Папы нет с нами в машине. Он остался присматривать за работой по отделке нашего реактивного самолета. Не знаю, может быть, это какая-то шутка, не берусь даже предположить, но папа решил переделать весь интерьер нашего «Лирджета», чтобы там был экологически чистый кирпич, балки, распиленные и сколоченные вручную, и натуральные сосновые полы. Деревья выращены амишами без вреда для окружающей среды. Да, все это будет внутри реактивного самолета. Чтобы чем-то покрыть полы, папа собрал мамины наряды из прошлогодних коллекций от Версаче и Дольче и Габбаны, передал их каким-то тибетским мастеровым, плетущим ковры из тканевых лоскутков, и назвал это «вторичной переработкой». Теперь у нас будет воздушное судно с имитацией каминов и люстрами из оленьих рогов. С комнатными растениями в плетеных кашпо. Конечно, этот кирпич с древесиной – бутафория чистой воды, но при взлете самолет все равно будет сжигать дневную норму добычи ископаемого динозаврового сока, установленную в Кувейте.

Добро пожаловать к началу очередной громкой рекламной кампании! Эта шумиха нужна исключительно для того, чтобы попасть на обложку «Архитектурного дайджеста».

Сидя напротив меня, мама вскрывает конверт и произносит:

– В номинации лучший фильм года премию «Оскар» получает… – Она вынимает карточку из конверта и давится смехом. – Мэдди, ни стыда у тебя, ни совести!

Мама демонстрирует карточку Эмили, или Аманде, или Элли, или Дафне, или как там зовут ее личную ассистентку на этой неделе. На карточке написано: «Пианино-2: Нападение пальца». Эмили, или Одри, или кто там теперь, не врубается в шутку.

К счастью, наш «приус» не очень вместительный, а значит, нас с Гораном не возьмут на церемонию награждения. Пока мама будет стоять на сцене, стараясь не порезаться бумагой и не рассмеяться, когда ей придется вручать «Оскара» кому-то, кого она ненавидит, Горан выступит в роли няньки и станет присматривать за мной в отеле. Довольно, сердце, перестань так сильно биться! Вообще-то Горан не знает английского даже на уровне заказа платной порнушки по кабельному телевидению, так что нянчиться с ним буду я, но нас все равно обязали смотреть вручение «Оскара» по телевизору, чтобы потом сказать маме, нужно ли ей ввязываться в это дело на будущий год.

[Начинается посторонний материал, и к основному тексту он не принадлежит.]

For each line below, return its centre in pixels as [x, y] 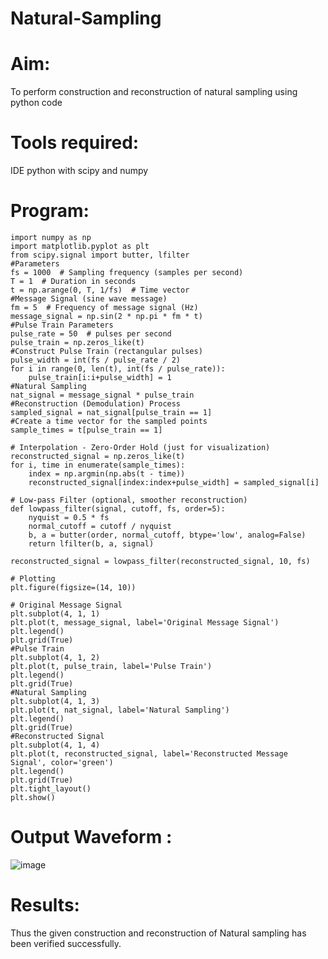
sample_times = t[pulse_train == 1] [86, 430]
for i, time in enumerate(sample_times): [98, 465]
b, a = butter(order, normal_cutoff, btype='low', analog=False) [167, 535]
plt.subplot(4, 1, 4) [55, 745]
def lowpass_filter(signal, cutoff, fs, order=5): [118, 509]
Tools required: [75, 143]
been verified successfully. [66, 943]
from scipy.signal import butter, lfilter [100, 255]
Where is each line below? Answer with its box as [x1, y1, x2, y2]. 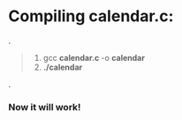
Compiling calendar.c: [8, 6, 174, 26]
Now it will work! [8, 101, 81, 113]
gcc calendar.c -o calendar [42, 52, 145, 63]
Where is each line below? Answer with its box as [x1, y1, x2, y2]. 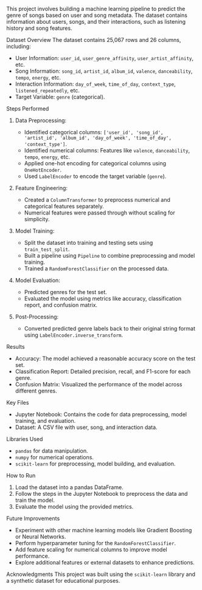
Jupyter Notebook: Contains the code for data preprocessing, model [15, 411, 187, 418]
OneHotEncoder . [24, 166, 62, 173]
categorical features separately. [24, 203, 105, 210]
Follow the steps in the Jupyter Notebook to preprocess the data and [15, 490, 188, 497]
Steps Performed [6, 105, 49, 112]
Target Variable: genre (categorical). [15, 94, 105, 100]
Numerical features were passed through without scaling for [24, 209, 175, 216]
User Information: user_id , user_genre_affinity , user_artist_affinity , [15, 55, 193, 61]
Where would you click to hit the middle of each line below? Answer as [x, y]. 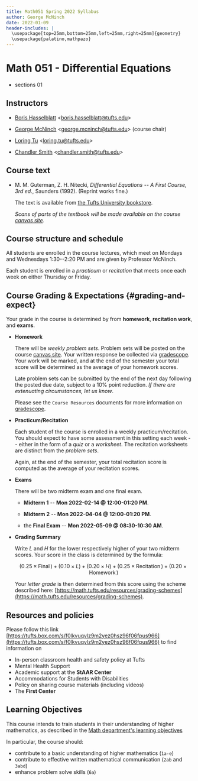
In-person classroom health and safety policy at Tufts [80, 660]
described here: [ [36, 590]
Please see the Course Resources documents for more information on [98, 403]
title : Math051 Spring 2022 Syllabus [53, 12]
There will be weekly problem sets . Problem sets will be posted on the [100, 348]
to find [169, 642]
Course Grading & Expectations [65, 295]
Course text [28, 171]
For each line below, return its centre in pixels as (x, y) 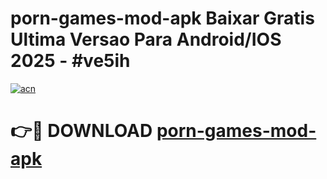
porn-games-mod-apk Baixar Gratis (162, 18)
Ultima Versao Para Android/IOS (146, 39)
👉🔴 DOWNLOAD (81, 131)
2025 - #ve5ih (70, 61)
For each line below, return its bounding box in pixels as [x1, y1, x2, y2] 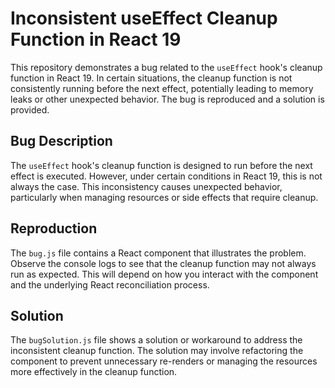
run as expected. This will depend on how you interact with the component [10, 268, 319, 280]
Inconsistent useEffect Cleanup [10, 7, 278, 30]
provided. [10, 103, 50, 116]
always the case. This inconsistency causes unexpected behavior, [10, 180, 283, 192]
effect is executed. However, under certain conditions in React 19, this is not [10, 170, 323, 182]
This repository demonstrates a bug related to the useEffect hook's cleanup [10, 61, 323, 73]
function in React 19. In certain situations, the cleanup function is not [10, 72, 293, 84]
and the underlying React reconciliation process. [10, 278, 210, 291]
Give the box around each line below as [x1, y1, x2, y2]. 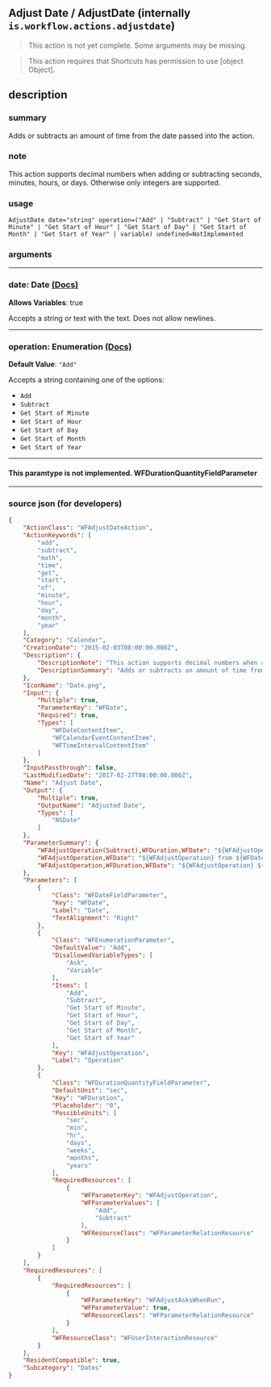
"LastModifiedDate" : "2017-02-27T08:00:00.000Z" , [23, 771, 194, 779]
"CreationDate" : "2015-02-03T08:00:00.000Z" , [23, 644, 179, 652]
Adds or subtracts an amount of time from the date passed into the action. [8, 131, 255, 140]
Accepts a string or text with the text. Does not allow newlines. [8, 313, 216, 323]
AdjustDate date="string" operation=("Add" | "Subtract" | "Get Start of [8, 216, 262, 224]
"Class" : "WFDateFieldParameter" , [51, 892, 168, 900]
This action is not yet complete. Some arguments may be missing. [27, 40, 248, 50]
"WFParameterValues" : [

Собственно, мне для того и понадобилась моя розовая блузка – хочется выглядеть сексапильно для Горана. Я включаю мамин ноутбук, нажимаю комбинацию клавиш Ctrl+Alt+S и через камеры видеонаблюдения рассматриваю содержимое своего шкафа в Палм-Спрингсе. Переключаюсь на камеры в Берлине и проверяю спальню там.

– Посмотри в Женеве, – советует мама. – Пусть сомалийская горничная отправит ее экспресс-почтой.

Я нажимаю Ctrl+Alt+G. Нажимаю Ctrl+Alt+B. Проверяю Женеву. Проверяю Берлин. Афины. Сингапур.

Если честно, Горан и есть наиболее вероятная причина, по которой нас с ним не берут на вручение «Оскара». Очень уж велика вероятность, что, когда камеры нас выхватят крупным планом, сидящих в зале детей четы Спенсер, Горан будет зевать, ковыряться в носу или храпеть, развалившись в красном бархатном кресле, и с его полных чувственных губ будет стекать тонкая струйка слюны. Теперь уже ничего не изменишь, как говорится, сделанного не воротишь, но кто бы ни занимался проверкой потенциальных кандидатов на усыновление, за Горана их наверняка уволили. Мои родители финансируют благотворительный фонд, на который работает около миллиарда пиарщиков, выпускающих бесконечные пресс-релизы о щедрости моего папы. Да, родители могут пожертвовать тысячу долларов на строительство школы из шлакоблока где-нибудь в Пакистане, а потом грохнуть полмиллиона на съемку документального фильма об этой школе, пресс-конференции и пикники с выездом на природу для представителей СМИ, чтобы весь мир восхитился их филантропическими достижениями. С первой же фотосессии Горан обманул все надежды. Он не плакал от счастья перед объективами камер и называл своих новых опекунов не иначе как «мистер и миссис Спенсер», без всякого умиления.